From the above output we can conclude that addresses were chosen randomly.

Let’s comment LOAD_BALANCE parameter in connection string or explicitly specify LOAD_BALANCE=OFF. Increase RETRY_COUNT until 5 to see a better picture.
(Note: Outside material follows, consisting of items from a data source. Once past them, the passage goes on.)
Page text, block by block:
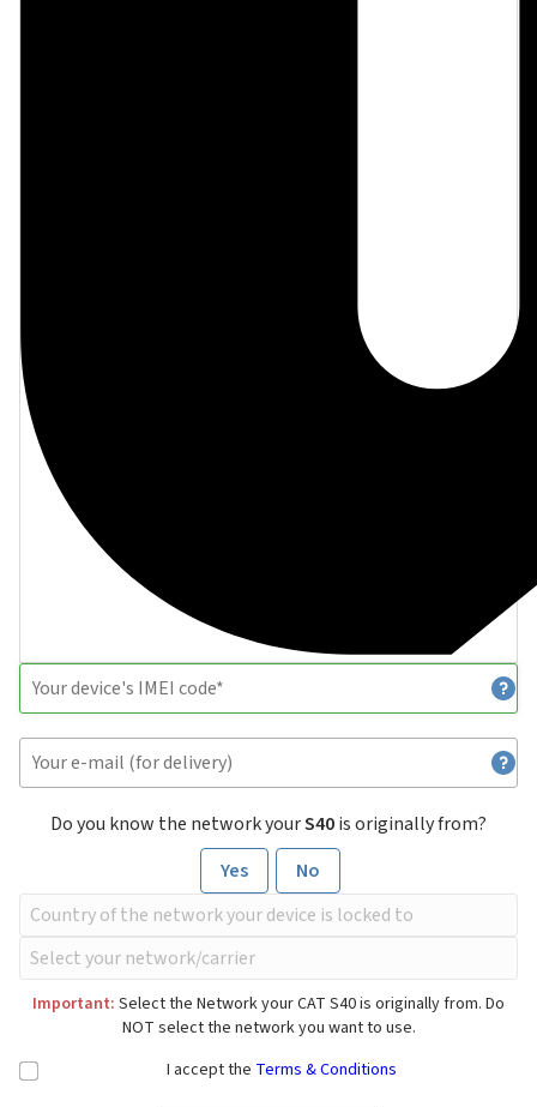
Do you know the network yourS40is originally from?
Yes
No
Important: Select the Network your CAT S40 is originally from. Do
NOT select the network you want to use.
I accept the Terms & Conditions

[10-MAR-2019 15:53:08:108] nttbnd2addr: using host IP address: 10.10.10.10
[10-MAR-2019 15:53:11:109] nttbnd2addr: using host IP address: 11.11.11.11
[10-MAR-2019 15:53:14:110] nttbnd2addr: using host IP address: 12.12.12.12
[10-MAR-2019 15:53:17:111] nttbnd2addr: using host IP address: 13.13.13.13
[10-MAR-2019 15:53:20:112] nttbnd2addr: using host IP address: 14.14.14.14
[10-MAR-2019 15:53:23:114] nttbnd2addr: using host IP address: 15.15.15.15

[10-MAR-2019 15:53:26:117] nttbnd2addr: using host IP address: 10.10.10.10
[10-MAR-2019 15:53:29:120] nttbnd2addr: using host IP address: 11.11.11.11
[10-MAR-2019 15:53:32:123] nttbnd2addr: using host IP address: 12.12.12.12
[10-MAR-2019 15:53:35:124] nttbnd2addr: using host IP address: 13.13.13.13
[10-MAR-2019 15:53:38:127] nttbnd2addr: using host IP address: 14.14.14.14
[10-MAR-2019 15:53:41:131] nttbnd2addr: using host IP address: 15.15.15.15

[10-MAR-2019 15:53:44:132] nttbnd2addr: using host IP address: 10.10.10.10
[10-MAR-2019 15:53:47:135] nttbnd2addr: using host IP address: 11.11.11.11
[10-MAR-2019 15:53:50:139] nttbnd2addr: using host IP address: 12.12.12.12
[10-MAR-2019 15:53:53:142] nttbnd2addr: using host IP address: 13.13.13.13
[10-MAR-2019 15:53:56:144] nttbnd2addr: using host IP address: 14.14.14.14
[10-MAR-2019 15:53:59:147] nttbnd2addr: using host IP address: 15.15.15.15

[10-MAR-2019 15:54:02:150] nttbnd2addr: using host IP address: 10.10.10.10
[10-MAR-2019 15:54:05:153] nttbnd2addr: using host IP address: 11.11.11.11
[10-MAR-2019 15:54:08:156] nttbnd2addr: using host IP address: 12.12.12.12
[10-MAR-2019 15:54:11:159] nttbnd2addr: using host IP address: 13.13.13.13
[10-MAR-2019 15:54:14:160] nttbnd2addr: using host IP address: 14.14.14.14
[10-MAR-2019 15:54:17:161] nttbnd2addr: using host IP address: 15.15.15.15

[10-MAR-2019 15:54:20:164] nttbnd2addr: using host IP address: 10.10.10.10
[10-MAR-2019 15:54:23:165] nttbnd2addr: using host IP address: 11.11.11.11
[10-MAR-2019 15:54:26:167] nttbnd2addr: using host IP address: 12.12.12.12
[10-MAR-2019 15:54:29:170] nttbnd2addr: using host IP address: 13.13.13.13
[10-MAR-2019 15:54:32:171] nttbnd2addr: using host IP address: 14.14.14.14
[10-MAR-2019 15:54:35:174] nttbnd2addr: using host IP address: 15.15.15.15

[10-MAR-2019 15:54:38:175] nttbnd2addr: using host IP address: 10.10.10.10
[10-MAR-2019 15:54:41:178] nttbnd2addr: using host IP address: 11.11.11.11
[10-MAR-2019 15:54:44:182] nttbnd2addr: using host IP address: 12.12.12.12
[10-MAR-2019 15:54:47:184] nttbnd2addr: using host IP address: 13.13.13.13
[10-MAR-2019 15:54:50:187] nttbnd2addr: using host IP address: 14.14.14.14
[10-MAR-2019 15:54:53:190] nttbnd2addr: using host IP address: 15.15.15.15

If you turn off LOAD_BALANCE then addresses are chosen using round-robin until one succeeds or until (RETRY_COUNT * #_of_addresses).